Graph Databases - Moving Business to the Future

“Every 2 days we create as much information as we did UP TO 2003.” – Eric Schmidt, Google

In today’s world we are creating data at a dizzying rate. We are more connected than ever in our history with data generated from multiple sources such as: Text Content (whether that’s through Social Media like Facebook/Twitter/Instagram & others), Blogs, e-commerce (Reviews/Sharing), Personal Sites, Business Sites, CRM/ERP/CMS, Emails, Logs and more…..Data is being developed and TAGGED in nearly every instance of daily life.  This produced data is highly valuable to business and valuable to Users as it allows businesses to better predict their needs.

Since the early 80’s, Relational Databases have been the power-horse go-to database. It continues to be today. The Relational Database stores data in a highly structured table made up of rows and columns (think Excel), references to other data in other tables are referenced by their key attributes. In the example below, Product – Sales – Customers are all tied together with the Product ID and the Customer ID (it’s simple, I know).

This can be enforced with constraints by making some references never optional.

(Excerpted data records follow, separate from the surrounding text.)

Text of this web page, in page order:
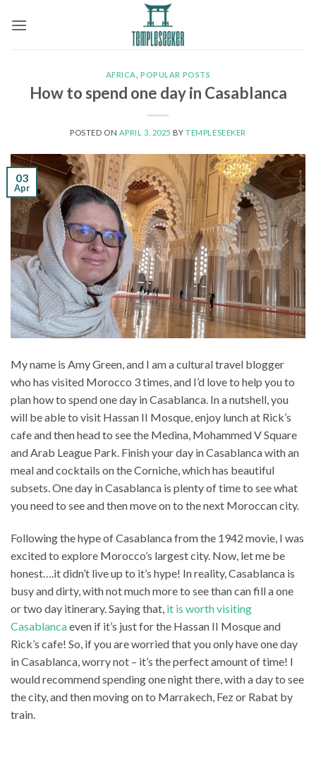
AFRICA ,POPULAR POSTS
How to spend one day in Casablanca
POSTED ON APRIL 3, 2025 BYTEMPLESEEKER
03
Apr
My name is Amy Green, and I am a cultural travel blogger
who has visited Morocco 3 times, and I’d love to help you to
plan how to spend one day in Casablanca. In a nutshell, you
will be able to visit Hassan II Mosque, enjoy lunch at Rick’s
cafe and then head to see the Medina, Mohammed V Square
and Arab League Park. Finish your day in Casablanca with an
meal and cocktails on the Corniche, which has beautiful
subsets. One day in Casablanca is plenty of time to see what
you need to see and then move on to the next Moroccan city.
Following the hype of Casablanca from the 1942 movie, I was
excited to explore Morocco’s largest city. Now, let me be
honest….it didn’t live up to it’s hype! In reality, Casablanca is
busy and dirty, with not much more to see than can fill a one
or two day itinerary. Saying that, it is worth visiting
Casablancaeven if it’s just for the Hassan II Mosque and
Rick’s cafe! So, if you are worried that you only have one day
in Casablanca, worry not – it’s the perfect amount of time! I
would recommend spending one night there, with a day to see
the city, and then moving on to Marrakech, Fez or Rabat by
train.
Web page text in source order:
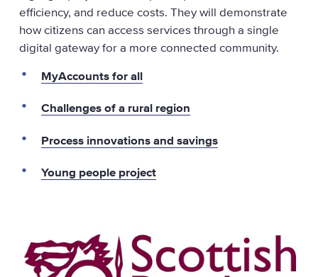
efficiency, and reduce costs. They will demonstrate
how citizens can access services through a single
digital gateway for a more connected community.
MyAccounts for all
Challenges of a rural region
Process innovations and savings
Young people project

For many-to-many relationships tables can be pulled together through JOINS which are computed during a query. As you add more joins into your query, the more intensive the operation becomes and that will ultimately have a cost (a performance cost as well as a hard dollar cost).  All this being said I generally leave this up to my SQL guru, so I do understand that I may have simplified things a bit!

With as much data as we are producing, you can see in the traditional Relational Database Model how restrictive that may actually become.  Essentially, it becomes more and more difficult for a business to mine data in not only a solid predictive manner, but in a cost effective manner as well.

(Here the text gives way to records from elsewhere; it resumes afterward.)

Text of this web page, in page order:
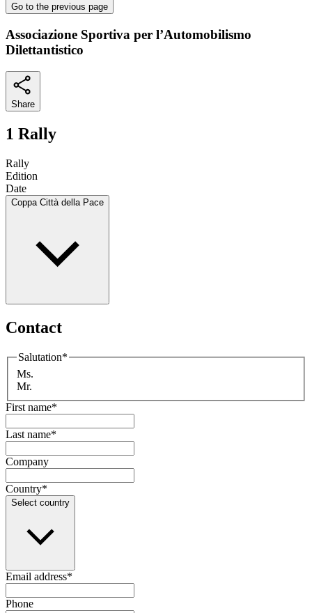
Go to the previous page
Associazione Sportiva per l’Automobilismo
Dilettantistico
Share
1 Rally
Rally
Edition
Date
Coppa Città della Pace
Contact
Salutation*
Ms.
Mr.
First name*
Last name*
Company
Country*
Select country
Email address*
Phone
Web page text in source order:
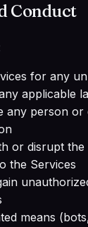
Conduct
for any
applicable
any person
or disrupt
the Services
means
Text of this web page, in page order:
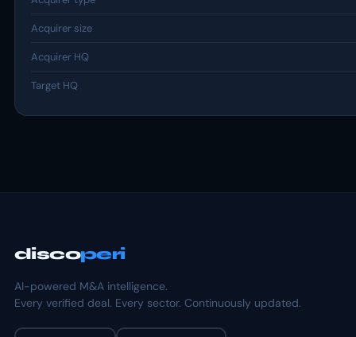
Acquirer size
Acquirer HQ
Target HQ
discoperi
AI-powered M&A intelligence.
Every verified deal. Every sector. Continuously updated.
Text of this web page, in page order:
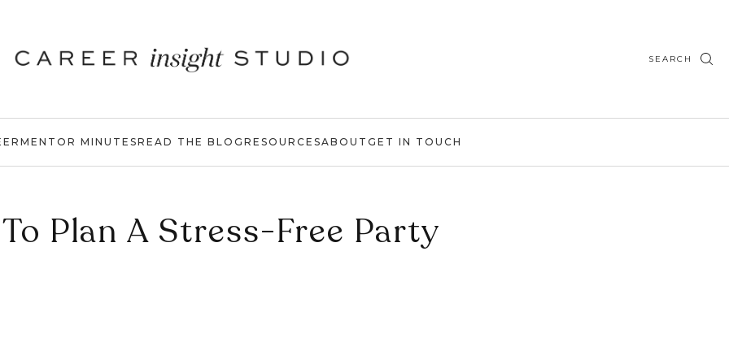
SEARCH
MENTOR MINUTESREAD THE BLOG RESOURCESABOUT GET IN TOUCH
Plan A Stress-Free Party
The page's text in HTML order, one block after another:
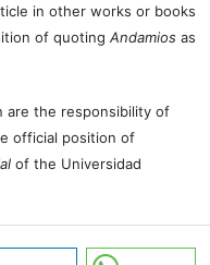
in other works or books
of quoting Andamiosas
are the responsibility of
official position of
of the Universidad
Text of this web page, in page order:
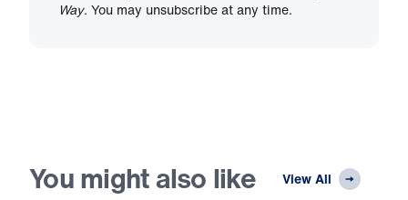
Way. You may unsubscribe at any time.
You might also like View All
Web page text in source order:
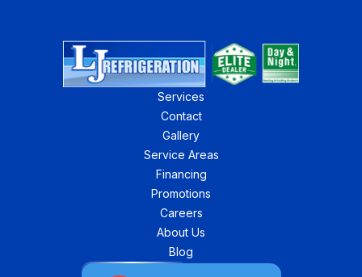
Services
Contact
Gallery
Service Areas
Financing
Promotions
Careers
About Us
Blog
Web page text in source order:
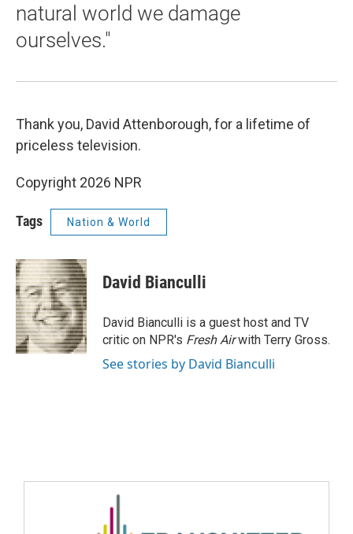
natural world we damage
ourselves."
Thank you, David Attenborough, for a lifetime of
priceless television.
Copyright 2026 NPR
Tags Nation & World
David Bianculli
David Bianculli is a guest host and TV
critic on NPR's Fresh Airwith Terry Gross.
See stories by David Bianculli

Enter in the Graph Database. The Graph Database is a type of NOSQL (Not Only SQL) database; it can be viewed as the ‘next generation’ of the Rational Database.  A Graph Database is a collection of nodes and edges that can be used to store, map & query multiple relationships. Every node is defined by a unique identifier, a set of outgoing edges (and/or incoming edges) and a set of properties that are key/value pairs.  This design allows you to better analyze and deeply analyze the interconnections of the data. For example, if you have ever shopped at Amazon, you will often note the recommendation: “customers who also bought this, looked at this as well…” as you continue your shopping. This is an excellent example of a Graph Database at work.  The most well-known Graph Database is the Facebook Social Graph which allows you to see connections between yourself and your friends.

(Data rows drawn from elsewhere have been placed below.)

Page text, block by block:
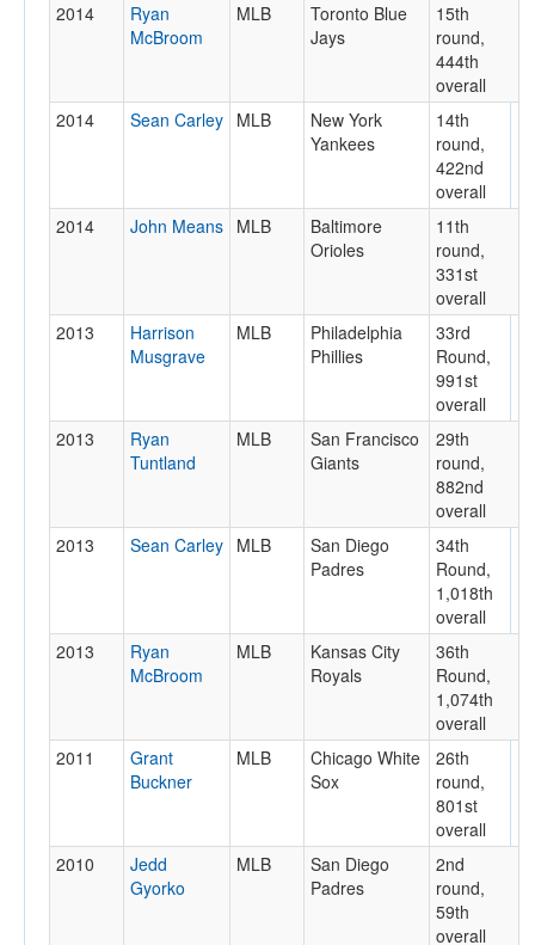
2014
Ryan
McBroom
MLB
Toronto Blue
Jays
15th
round,
444th
overall
2014
Sean Carley MLB
New York
Yankees
14th
round,
422nd
overall
2014
John Means MLB
Baltimore
Orioles
11th
round,
331st
overall
2013
Harrison
Musgrave
MLB
Philadelphia
Phillies
33rd
Round,
991st
overall
2013
Ryan
Tuntland
MLB
San Francisco
Giants
29th
round,
882nd
overall
2013
Sean Carley MLB
San Diego
Padres
34th
Round,
1,018th
overall
2013
Ryan
McBroom
MLB
Kansas City
Royals
36th
Round,
1,074th
overall
2011
Grant
Buckner
MLB
Chicago White
Sox
26th
round,
801st
overall
2010
Jedd
Gyorko
MLB
San Diego
Padres
2nd
round,
59th
overall
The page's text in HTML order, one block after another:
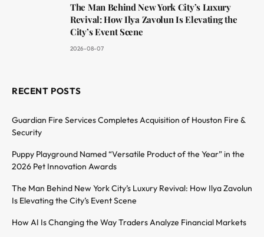
The Man Behind New York City’s Luxury
Revival: How Ilya Zavolun Is Elevating the
City’s Event Scene
2026-08-07
RECENT POSTS
Guardian Fire Services Completes Acquisition of Houston Fire &
Security
Puppy Playground Named “Versatile Product of the Year” in the
2026 Pet Innovation Awards
The Man Behind New York City’s Luxury Revival: How Ilya Zavolun
Is Elevating the City’s Event Scene
How AI Is Changing the Way Traders Analyze Financial Markets

Similarly, the use internally for a business is exciting. Imagine a Graph Database set up to handle Supply Chain Management? Imagine a Not for Profit organization using a Graph Database to dig deeper into the habits/needs and tendencies of the donors, or deeper still, into the relationships of the donors to OTHER POTENTIAL donors.  Medical research firms are using Graph Databases to find connections among patients diagnosed with a particular disease; in this field particularly the benefits are staggering. 

The possibilities are endless.

Graph Databases are very flexible and relatively easier to build that a Rational Database. Generally speaking, I have heard and read the phrase: “If you can whiteboard it, you can build it” with a Graph Database. The economies of scale for a Graph Database are less than a Rational Database and similarly a Graph Database is easier to query and a powerful model as compared to the typical Rational Database. 

That being said, the use of Graph Databases is still relatively new; but those that embrace it will be leaping ahead of the competition in the race to mine data better and enhance/provide service to the customer/end user.

While I am not a DBA, I do play one on TV, so please forgive my simple examples! The bottom line, Graph Databases will not only enhance the customer experience, but deepen the connection of business to the customer/End User.